___ DATASET RECORDS ___

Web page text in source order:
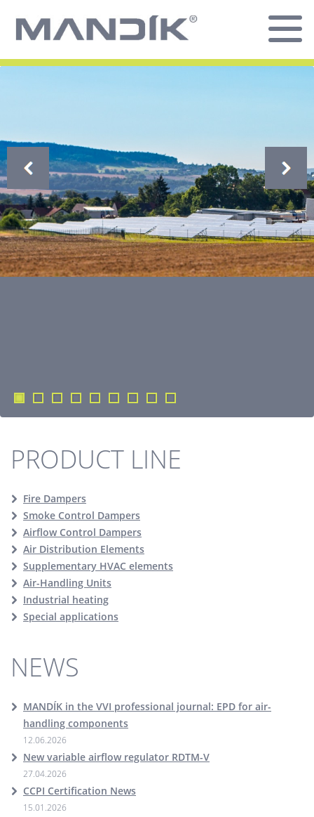
PRODUCT LINE
Fire Dampers
Smoke Control Dampers
Airflow Control Dampers
Air Distribution Elements
Supplementary HVAC elements
Air-Handling Units
Industrial heating
Special applications
NEWS
MANDÍK in the VVI professional journal: EPD for air-
handling components
12.06.2026
New variable airflow regulator RDTM-V
27.04.2026
CCPI Certification News
15.01.2026
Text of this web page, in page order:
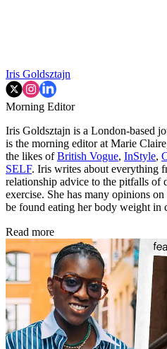
Iris Goldsztajn
Morning Editor
Iris Goldsztajn is a London-based
is the morning editor at Marie
the likes ofBritish Vogue, InStyle,
SELF. Iris writes about everything
relationship advice to the pitfalls of
exercise. She has many opinions
be found eating her body weight in
Read more
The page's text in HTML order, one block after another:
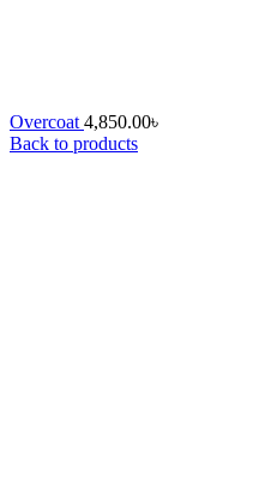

___

## YOUR ASSIGNMENT
Each record needs to be reproduced exactly, and no image should be carried over.

## TASK ANSWER
Web page text in source order:
PRODUCT LINE
Fire Dampers
Smoke Control Dampers
Airflow Control Dampers
Air Distribution Elements
Supplementary HVAC elements
Air-Handling Units
Industrial heating
Special applications
NEWS
MANDÍK in the VVI professional journal: EPD for air-
handling components
12.06.2026
New variable airflow regulator RDTM-V
27.04.2026
CCPI Certification News
15.01.2026
Text of this web page, in page order:
Iris Goldsztajn
Morning Editor
Iris Goldsztajn is a London-based
is the morning editor at Marie
the likes ofBritish Vogue, InStyle,
SELF. Iris writes about everything
relationship advice to the pitfalls of
exercise. She has many opinions
be found eating her body weight in
Read more
The page's text in HTML order, one block after another:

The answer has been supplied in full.